> DIRECTIONS FOR THIS TASK
Every line of the listing that contains the word "shipyard" is to be copied out.
=== DATA RECORDS ===
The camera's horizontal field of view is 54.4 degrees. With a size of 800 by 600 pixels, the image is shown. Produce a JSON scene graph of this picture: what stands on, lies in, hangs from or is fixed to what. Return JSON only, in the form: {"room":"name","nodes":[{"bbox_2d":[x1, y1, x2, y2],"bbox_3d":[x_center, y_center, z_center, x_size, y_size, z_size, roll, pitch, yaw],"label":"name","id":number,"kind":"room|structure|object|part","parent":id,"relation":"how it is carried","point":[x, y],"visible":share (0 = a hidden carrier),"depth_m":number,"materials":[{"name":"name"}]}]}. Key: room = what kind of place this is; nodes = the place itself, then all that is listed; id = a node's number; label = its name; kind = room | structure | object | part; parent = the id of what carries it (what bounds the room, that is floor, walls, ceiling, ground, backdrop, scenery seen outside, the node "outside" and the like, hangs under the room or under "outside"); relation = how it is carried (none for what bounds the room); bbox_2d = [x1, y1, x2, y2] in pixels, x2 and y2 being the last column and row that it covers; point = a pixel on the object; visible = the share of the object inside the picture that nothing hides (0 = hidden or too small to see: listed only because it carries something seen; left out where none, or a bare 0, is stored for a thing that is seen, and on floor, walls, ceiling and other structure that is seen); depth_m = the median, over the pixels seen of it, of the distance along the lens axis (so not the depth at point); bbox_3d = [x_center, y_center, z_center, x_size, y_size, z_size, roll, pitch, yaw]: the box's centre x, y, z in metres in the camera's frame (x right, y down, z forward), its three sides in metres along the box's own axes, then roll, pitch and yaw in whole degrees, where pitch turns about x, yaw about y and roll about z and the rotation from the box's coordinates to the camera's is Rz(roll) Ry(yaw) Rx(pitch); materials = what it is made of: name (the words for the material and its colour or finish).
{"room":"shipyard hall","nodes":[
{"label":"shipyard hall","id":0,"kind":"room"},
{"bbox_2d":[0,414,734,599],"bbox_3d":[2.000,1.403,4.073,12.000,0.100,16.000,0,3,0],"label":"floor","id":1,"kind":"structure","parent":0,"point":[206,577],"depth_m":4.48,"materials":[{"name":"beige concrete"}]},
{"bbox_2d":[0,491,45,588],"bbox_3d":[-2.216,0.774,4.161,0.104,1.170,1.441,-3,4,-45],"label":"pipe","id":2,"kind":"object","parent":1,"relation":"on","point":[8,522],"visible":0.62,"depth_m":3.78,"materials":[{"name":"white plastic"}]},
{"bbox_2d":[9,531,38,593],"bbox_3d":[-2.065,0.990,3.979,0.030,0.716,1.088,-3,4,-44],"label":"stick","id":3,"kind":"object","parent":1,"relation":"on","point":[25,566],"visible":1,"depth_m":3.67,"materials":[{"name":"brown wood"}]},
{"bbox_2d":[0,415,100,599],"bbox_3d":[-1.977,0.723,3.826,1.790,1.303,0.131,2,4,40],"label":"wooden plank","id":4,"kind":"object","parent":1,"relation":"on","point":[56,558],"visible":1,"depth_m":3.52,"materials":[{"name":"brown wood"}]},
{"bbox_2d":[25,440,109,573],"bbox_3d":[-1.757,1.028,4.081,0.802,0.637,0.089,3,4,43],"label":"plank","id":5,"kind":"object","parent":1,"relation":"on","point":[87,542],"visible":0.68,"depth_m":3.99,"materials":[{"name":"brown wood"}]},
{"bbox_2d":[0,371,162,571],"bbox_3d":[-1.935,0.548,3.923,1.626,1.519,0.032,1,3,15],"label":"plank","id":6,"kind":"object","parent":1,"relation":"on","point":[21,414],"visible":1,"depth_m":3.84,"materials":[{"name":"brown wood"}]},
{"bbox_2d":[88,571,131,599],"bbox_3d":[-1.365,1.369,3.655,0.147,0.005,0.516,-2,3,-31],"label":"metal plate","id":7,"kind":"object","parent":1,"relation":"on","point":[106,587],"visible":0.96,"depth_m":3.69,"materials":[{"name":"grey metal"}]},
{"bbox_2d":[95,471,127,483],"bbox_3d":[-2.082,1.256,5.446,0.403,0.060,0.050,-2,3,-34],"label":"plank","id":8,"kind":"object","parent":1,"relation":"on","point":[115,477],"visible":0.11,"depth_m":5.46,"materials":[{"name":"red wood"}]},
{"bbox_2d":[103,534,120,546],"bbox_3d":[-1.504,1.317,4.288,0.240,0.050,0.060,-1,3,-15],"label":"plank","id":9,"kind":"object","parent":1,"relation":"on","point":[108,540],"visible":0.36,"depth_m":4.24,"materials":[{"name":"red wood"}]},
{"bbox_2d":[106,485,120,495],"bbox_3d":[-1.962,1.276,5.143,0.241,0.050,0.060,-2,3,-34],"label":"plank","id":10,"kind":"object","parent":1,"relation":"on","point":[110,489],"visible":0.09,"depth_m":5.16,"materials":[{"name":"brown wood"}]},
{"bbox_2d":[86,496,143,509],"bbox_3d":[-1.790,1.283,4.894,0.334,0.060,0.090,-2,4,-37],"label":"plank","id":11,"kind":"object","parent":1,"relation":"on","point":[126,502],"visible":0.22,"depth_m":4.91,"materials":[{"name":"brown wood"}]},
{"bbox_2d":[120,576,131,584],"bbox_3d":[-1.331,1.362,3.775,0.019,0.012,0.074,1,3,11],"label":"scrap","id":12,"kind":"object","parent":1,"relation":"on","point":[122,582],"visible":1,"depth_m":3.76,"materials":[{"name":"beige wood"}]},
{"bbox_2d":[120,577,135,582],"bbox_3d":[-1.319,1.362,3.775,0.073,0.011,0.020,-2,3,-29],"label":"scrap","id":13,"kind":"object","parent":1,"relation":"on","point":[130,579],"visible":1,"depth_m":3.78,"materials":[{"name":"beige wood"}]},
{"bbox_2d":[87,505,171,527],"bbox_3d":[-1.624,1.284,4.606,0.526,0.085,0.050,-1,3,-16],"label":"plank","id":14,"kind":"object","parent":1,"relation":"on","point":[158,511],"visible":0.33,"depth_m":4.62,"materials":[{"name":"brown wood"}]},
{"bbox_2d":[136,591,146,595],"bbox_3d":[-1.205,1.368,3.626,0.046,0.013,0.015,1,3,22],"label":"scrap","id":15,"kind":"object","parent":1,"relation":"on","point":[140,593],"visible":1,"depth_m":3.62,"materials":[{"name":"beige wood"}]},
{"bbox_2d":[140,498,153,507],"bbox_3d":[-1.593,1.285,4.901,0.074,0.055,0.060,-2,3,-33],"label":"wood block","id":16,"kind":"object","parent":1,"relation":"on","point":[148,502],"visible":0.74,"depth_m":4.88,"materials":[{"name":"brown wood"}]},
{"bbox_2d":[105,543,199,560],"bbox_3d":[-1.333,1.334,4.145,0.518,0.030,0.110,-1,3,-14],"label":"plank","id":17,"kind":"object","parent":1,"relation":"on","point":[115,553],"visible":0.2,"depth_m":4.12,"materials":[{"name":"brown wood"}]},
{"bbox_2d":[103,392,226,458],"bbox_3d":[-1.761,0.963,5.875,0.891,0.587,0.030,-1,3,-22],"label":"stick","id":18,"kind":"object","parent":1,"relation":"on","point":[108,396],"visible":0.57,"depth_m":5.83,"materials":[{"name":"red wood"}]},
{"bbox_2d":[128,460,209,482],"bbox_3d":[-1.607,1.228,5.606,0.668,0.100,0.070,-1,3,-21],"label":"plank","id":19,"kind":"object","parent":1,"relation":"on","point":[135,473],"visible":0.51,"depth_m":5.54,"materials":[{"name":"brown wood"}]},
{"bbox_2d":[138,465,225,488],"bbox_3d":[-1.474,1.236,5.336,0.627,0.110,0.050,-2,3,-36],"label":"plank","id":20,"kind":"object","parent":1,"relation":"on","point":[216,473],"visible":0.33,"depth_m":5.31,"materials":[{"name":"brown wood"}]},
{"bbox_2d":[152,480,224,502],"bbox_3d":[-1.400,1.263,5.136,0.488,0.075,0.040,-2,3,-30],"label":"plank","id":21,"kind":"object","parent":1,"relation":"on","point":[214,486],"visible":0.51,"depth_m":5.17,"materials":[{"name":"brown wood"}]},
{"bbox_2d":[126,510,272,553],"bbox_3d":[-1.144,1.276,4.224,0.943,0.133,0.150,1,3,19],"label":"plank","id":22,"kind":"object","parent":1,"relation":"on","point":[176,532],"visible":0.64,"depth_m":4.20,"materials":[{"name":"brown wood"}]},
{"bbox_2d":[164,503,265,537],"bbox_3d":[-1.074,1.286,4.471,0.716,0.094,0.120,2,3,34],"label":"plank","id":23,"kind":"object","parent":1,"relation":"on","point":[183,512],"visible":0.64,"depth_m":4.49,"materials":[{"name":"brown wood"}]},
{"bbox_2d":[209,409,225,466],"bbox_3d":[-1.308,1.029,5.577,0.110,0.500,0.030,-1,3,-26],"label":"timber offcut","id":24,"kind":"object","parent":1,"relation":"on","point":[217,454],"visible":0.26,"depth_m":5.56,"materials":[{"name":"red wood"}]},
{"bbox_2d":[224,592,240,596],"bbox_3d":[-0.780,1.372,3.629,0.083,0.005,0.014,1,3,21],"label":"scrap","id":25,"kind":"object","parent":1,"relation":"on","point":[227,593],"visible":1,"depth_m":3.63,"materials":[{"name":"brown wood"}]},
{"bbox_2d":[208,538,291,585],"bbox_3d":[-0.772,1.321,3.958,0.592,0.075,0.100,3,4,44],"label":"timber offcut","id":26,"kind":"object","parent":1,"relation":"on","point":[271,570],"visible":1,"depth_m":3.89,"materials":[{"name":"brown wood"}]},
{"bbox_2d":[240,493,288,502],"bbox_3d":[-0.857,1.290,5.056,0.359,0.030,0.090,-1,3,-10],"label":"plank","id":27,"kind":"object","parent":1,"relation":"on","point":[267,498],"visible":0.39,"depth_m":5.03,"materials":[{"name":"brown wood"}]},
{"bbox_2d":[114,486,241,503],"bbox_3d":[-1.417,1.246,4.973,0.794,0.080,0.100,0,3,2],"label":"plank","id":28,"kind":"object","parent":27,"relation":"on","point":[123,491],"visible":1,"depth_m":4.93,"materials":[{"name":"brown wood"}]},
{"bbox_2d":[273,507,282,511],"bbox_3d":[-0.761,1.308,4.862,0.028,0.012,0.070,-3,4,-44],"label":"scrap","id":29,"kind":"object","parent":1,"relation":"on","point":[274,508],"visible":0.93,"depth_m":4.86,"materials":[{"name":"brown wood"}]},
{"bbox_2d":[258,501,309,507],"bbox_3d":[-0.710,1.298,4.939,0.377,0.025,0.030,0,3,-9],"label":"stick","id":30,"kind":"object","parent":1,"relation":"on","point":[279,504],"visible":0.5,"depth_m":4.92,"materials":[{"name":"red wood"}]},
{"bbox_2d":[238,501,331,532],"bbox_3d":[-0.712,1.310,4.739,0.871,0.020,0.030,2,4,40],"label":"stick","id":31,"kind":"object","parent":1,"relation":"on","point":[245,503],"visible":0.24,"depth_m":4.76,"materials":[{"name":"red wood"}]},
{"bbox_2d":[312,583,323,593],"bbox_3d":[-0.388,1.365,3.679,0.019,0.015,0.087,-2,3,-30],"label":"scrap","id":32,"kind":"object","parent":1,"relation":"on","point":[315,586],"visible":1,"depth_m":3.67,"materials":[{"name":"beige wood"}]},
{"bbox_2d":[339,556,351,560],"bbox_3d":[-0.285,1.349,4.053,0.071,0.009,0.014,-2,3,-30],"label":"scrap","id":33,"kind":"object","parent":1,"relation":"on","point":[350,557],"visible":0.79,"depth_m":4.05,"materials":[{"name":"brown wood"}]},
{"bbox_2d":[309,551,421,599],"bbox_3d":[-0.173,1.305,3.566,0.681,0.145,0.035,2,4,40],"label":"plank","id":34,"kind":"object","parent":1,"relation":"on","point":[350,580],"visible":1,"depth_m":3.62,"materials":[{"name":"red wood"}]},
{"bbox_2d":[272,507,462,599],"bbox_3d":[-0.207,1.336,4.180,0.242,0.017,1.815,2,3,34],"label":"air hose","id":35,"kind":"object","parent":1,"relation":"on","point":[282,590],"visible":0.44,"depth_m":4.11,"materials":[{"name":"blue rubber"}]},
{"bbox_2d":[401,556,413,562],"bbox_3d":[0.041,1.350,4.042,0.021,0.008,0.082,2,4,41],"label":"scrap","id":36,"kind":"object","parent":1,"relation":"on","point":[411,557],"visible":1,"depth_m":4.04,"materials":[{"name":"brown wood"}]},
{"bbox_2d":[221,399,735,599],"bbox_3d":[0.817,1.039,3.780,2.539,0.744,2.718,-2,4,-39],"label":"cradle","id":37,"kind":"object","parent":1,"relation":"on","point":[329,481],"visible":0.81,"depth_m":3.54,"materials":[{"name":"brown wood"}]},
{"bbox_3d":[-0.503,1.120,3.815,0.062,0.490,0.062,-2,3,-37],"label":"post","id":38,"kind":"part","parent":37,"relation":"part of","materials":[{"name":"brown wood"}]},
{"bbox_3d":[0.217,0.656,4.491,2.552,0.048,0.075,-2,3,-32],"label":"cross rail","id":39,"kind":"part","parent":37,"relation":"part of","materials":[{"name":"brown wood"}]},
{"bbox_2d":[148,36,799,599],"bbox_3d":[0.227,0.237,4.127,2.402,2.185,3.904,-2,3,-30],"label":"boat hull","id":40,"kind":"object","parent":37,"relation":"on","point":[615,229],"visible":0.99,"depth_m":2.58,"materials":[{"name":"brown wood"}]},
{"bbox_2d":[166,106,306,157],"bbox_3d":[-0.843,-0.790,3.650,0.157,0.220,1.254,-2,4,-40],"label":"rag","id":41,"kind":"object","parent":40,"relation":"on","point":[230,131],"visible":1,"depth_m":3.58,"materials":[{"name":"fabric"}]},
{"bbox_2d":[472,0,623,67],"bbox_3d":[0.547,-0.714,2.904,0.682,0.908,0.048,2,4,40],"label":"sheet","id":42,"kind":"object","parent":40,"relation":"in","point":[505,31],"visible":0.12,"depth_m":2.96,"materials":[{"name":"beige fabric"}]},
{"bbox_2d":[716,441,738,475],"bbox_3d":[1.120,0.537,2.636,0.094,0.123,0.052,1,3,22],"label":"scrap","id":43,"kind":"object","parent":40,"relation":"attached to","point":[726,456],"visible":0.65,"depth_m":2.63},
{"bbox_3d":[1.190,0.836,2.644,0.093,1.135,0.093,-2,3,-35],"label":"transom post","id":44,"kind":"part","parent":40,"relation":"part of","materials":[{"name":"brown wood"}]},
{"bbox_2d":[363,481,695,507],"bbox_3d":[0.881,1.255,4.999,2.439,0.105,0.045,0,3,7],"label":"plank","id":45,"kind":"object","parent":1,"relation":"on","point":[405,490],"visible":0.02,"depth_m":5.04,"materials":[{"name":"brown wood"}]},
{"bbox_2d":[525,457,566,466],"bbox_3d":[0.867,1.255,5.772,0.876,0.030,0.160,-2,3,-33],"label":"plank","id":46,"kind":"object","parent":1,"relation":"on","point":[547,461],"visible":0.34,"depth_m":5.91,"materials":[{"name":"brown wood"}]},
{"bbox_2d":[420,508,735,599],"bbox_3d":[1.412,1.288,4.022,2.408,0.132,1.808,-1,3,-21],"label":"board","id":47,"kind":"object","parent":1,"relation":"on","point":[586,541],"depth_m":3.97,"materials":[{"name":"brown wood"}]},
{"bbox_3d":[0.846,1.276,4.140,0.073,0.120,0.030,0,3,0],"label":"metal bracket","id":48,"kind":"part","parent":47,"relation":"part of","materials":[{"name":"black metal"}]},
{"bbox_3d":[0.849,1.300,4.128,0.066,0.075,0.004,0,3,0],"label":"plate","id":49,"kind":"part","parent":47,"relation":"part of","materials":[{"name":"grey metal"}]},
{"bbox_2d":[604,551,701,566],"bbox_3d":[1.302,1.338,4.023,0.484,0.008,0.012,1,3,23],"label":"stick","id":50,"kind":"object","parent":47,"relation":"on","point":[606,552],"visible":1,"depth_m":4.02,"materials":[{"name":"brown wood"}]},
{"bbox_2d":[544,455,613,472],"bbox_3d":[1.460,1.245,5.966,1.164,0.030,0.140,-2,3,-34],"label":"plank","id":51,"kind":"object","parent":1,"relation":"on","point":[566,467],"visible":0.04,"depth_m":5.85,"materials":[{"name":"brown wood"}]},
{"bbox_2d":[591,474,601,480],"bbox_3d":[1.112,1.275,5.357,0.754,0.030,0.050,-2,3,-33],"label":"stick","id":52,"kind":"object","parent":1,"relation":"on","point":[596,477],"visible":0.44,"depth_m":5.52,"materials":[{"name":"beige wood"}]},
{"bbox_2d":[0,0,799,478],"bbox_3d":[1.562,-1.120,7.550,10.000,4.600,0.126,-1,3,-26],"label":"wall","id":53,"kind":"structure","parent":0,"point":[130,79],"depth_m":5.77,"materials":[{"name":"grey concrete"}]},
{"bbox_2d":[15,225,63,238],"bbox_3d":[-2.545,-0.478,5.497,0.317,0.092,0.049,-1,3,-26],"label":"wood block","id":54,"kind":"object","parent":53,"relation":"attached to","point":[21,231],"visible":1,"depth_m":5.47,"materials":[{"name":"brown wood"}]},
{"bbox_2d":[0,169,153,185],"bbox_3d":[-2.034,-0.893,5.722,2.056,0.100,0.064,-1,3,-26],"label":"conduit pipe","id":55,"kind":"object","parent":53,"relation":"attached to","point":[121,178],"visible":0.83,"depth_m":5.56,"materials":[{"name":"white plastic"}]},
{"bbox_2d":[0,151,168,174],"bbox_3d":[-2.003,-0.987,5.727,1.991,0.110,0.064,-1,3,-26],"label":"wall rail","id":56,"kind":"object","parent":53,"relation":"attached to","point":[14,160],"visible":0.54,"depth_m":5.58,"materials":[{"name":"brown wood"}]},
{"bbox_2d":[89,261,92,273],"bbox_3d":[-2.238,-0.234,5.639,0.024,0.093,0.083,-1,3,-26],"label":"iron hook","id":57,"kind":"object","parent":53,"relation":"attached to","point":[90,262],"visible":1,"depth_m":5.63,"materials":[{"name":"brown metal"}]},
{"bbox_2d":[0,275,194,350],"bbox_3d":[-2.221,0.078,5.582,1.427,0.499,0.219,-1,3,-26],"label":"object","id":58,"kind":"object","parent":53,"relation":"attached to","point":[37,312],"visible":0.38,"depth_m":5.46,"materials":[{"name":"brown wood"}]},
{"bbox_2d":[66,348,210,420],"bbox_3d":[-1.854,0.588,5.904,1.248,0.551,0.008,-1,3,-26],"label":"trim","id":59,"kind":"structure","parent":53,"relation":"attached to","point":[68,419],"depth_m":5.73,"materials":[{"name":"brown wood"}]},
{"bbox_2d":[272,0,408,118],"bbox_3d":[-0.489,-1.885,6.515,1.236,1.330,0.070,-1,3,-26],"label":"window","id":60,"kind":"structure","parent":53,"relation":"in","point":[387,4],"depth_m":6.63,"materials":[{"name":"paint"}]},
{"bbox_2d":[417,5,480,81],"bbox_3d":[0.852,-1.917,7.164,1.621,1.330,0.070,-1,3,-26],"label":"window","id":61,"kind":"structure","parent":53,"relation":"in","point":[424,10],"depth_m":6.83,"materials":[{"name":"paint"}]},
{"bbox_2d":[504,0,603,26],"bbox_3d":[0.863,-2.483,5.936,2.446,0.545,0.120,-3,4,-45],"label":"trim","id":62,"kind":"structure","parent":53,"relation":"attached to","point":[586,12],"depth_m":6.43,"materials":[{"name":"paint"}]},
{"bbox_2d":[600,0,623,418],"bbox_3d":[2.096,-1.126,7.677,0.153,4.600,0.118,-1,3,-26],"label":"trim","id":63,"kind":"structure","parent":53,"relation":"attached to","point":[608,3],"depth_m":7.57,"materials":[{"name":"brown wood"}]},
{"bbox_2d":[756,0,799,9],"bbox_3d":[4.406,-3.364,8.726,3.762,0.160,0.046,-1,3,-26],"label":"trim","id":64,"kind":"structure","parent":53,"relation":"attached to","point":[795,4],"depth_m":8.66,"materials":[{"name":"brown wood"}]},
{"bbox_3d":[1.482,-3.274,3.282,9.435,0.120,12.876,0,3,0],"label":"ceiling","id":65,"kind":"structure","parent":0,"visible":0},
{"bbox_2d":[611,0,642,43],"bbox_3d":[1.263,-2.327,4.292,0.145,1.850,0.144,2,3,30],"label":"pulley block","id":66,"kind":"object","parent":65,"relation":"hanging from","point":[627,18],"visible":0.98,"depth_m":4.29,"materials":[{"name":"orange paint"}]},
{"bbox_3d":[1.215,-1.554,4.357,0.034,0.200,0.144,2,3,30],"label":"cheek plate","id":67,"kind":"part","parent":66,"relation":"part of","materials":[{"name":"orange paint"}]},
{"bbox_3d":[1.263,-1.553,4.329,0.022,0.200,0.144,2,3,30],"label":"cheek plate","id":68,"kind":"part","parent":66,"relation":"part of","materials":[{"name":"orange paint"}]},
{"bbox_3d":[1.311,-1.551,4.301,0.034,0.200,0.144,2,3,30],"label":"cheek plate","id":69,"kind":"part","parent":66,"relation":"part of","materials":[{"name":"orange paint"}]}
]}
===
> RESPONSE TO THIS EXERCISE
{"room":"shipyard hall","nodes":[
{"label":"shipyard hall","id":0,"kind":"room"},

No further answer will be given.